The Moscow metro has added Uzbek- and Tajik-language signage at two stations leading to migrant processing centers outside the Russian capital, local media reported Tuesday.

The signs at the Prokshino and Lesoparkovaya stations on the southern outskirts of Moscow are designed to help migrants from the two ex-Soviet Central Asian republics board buses toward the Sakharovo migrant center.

“Our task is to make the metro clear and comfortable for different passengers,” Moscow’s transportation department told the Podyom news website. 

“We have duplicated the navigation of two stations in Farsi (the language spoken by the majority of the peoples of Tajikistan) and Uzbek for the convenience of visitors to the migration center, so that they use urban transport more,” it said.

The United Nations’ International Organization for Migration (IOM) welcomed the appearance of Uzbek and Tajik-language signs as a positive approach that follows in the footsteps of other world capitals.

“You can see things like that for migrants in many countries of the world.

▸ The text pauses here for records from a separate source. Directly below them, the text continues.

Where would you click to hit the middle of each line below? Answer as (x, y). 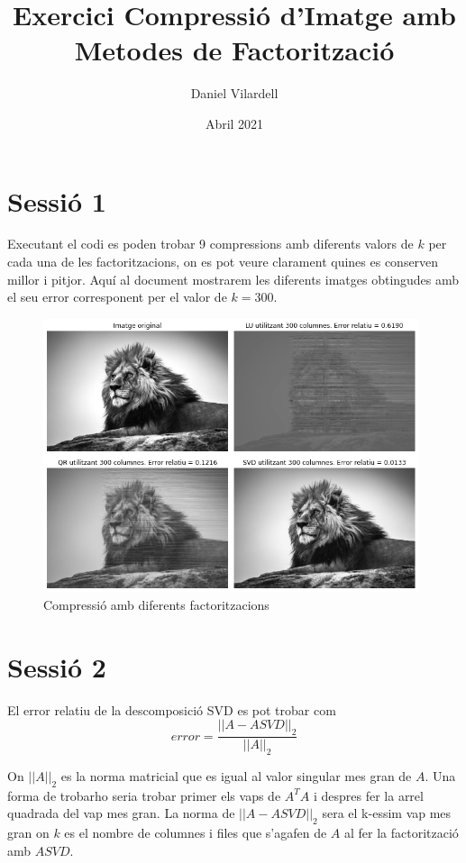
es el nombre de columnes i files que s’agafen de (196, 833)
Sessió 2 (57, 666)
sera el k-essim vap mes (387, 813)
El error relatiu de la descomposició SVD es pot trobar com (172, 709)
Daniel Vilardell (234, 93)
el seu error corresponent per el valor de (117, 297)
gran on (28, 833)
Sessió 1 (57, 200)

This is done so foreign citizens can navigate in public places,” Abdusattor Esoyev, the IOM Moscow bureau director, told the state-run RIA Novosti news agency.

Several million mostly labor migrants from Central Asian states are estimated to live and work in Russia. The coronavirus pandemic led to a mass outflux of migrants last year, leading the Kremlin to seek ways to lure them back in and prop up the country's construction and agriculture industries.

The Sakharovo migrant center 80 kilometers south of Moscow became a mass detention holding center during protests in support of jailed Kremlin critic Alexei Navalny after the city's jails filled up early this year.

Footage from inside the Sakharovo detention center showed detainees in overcrowded cells, lying without mattresses on metal beds and a single, open hole in the floor for a toilet.